(Data begins)

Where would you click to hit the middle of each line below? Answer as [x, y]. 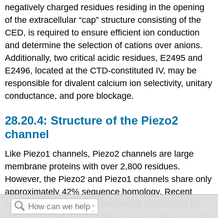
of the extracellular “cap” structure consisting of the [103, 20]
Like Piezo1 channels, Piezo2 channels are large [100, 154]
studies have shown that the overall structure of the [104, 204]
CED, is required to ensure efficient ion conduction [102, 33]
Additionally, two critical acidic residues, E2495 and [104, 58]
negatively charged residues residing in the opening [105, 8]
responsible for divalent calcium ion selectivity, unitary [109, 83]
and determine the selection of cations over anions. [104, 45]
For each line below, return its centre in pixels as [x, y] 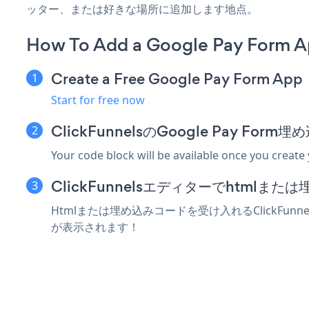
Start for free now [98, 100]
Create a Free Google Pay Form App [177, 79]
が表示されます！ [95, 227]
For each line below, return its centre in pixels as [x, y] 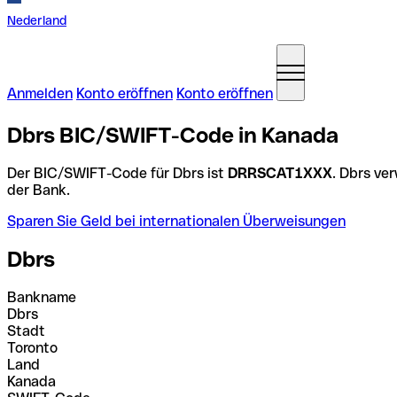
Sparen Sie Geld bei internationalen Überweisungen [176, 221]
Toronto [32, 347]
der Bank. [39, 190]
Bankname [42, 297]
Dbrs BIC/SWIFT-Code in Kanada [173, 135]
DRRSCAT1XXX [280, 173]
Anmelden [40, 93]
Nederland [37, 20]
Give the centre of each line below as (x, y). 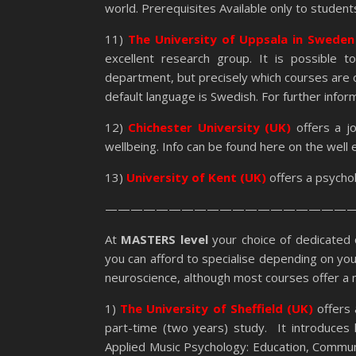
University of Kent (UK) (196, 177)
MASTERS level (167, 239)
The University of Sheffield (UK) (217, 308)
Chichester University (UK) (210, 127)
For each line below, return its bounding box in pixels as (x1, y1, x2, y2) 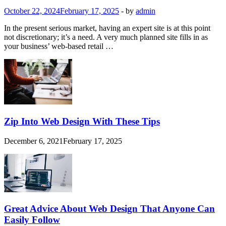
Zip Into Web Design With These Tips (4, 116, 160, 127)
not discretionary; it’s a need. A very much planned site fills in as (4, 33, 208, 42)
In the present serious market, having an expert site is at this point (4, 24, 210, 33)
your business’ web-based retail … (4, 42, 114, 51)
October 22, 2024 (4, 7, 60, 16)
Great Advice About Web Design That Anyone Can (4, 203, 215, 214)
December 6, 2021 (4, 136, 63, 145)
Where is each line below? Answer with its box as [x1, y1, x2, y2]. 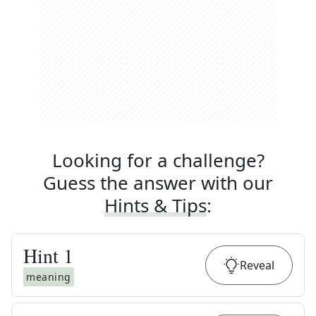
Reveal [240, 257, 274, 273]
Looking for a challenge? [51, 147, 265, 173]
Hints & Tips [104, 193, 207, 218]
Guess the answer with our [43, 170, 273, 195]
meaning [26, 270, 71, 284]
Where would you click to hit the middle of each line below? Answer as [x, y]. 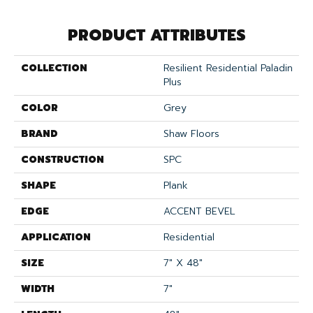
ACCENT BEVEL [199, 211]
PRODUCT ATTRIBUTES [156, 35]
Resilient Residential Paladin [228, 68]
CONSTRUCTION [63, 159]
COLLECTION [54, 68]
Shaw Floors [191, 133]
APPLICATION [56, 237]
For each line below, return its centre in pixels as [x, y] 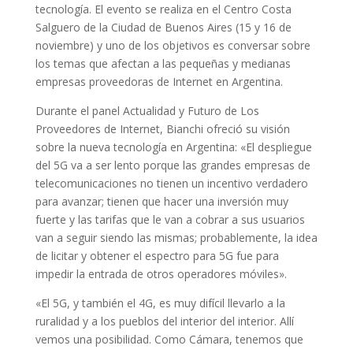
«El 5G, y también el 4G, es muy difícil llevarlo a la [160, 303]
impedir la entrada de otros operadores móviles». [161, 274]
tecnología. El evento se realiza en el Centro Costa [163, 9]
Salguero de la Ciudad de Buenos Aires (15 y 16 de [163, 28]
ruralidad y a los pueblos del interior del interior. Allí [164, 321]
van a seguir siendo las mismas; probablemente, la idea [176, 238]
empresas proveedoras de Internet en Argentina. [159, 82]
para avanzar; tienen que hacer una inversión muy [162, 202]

(Data ends)
(Data begins)

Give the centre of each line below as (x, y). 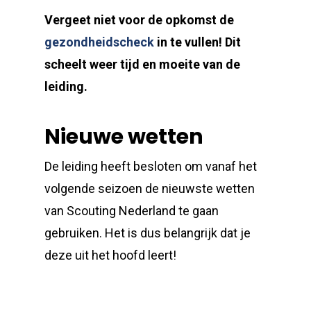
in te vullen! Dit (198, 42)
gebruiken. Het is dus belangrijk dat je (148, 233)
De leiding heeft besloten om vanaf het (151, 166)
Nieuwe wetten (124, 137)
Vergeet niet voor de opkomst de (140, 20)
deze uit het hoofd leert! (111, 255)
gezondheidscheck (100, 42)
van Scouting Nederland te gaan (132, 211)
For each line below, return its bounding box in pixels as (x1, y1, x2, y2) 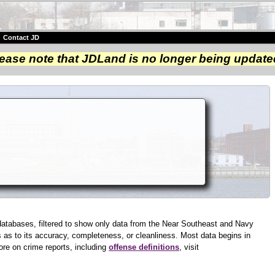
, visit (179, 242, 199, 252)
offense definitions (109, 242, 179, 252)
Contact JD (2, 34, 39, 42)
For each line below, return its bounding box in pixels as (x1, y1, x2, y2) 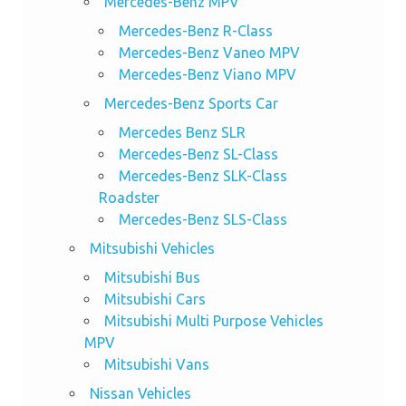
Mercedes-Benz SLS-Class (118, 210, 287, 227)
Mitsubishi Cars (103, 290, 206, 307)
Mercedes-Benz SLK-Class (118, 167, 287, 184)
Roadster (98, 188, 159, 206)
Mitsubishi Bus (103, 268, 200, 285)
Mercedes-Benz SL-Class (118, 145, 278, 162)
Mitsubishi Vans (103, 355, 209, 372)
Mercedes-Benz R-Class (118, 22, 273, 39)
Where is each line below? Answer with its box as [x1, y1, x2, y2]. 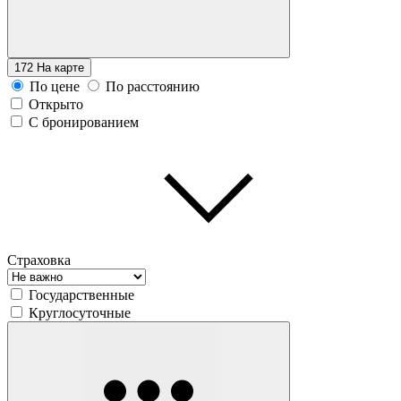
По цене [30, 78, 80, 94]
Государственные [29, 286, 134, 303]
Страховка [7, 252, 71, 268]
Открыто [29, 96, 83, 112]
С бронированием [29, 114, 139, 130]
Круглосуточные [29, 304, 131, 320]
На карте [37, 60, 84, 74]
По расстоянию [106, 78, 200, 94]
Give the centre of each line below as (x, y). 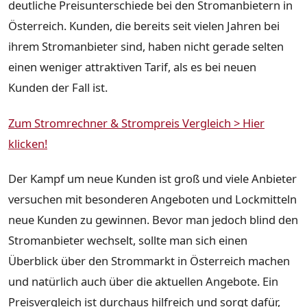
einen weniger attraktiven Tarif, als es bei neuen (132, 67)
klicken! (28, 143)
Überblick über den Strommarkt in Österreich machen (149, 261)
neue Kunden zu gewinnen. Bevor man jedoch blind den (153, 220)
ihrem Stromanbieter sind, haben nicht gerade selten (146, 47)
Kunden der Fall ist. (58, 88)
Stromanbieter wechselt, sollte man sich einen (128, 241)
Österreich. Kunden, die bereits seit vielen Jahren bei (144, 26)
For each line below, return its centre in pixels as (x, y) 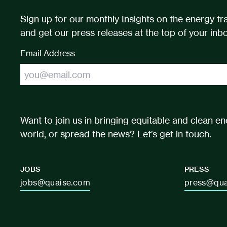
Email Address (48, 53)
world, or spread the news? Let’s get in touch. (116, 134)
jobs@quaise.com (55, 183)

(Data ends)

▶ The task
Using the entries above, reproduce word for word only the lines from the one that contains "pixels as (x, y)" to the one that contains "jobs@quaise.com (55, 183)", both ends included, and drop every picture.

▶ Answer to this exercise
For each line below, return its centre in pixels as (x, y) 
Email Address (48, 53)
world, or spread the news? Let’s get in touch. (116, 134)
jobs@quaise.com (55, 183)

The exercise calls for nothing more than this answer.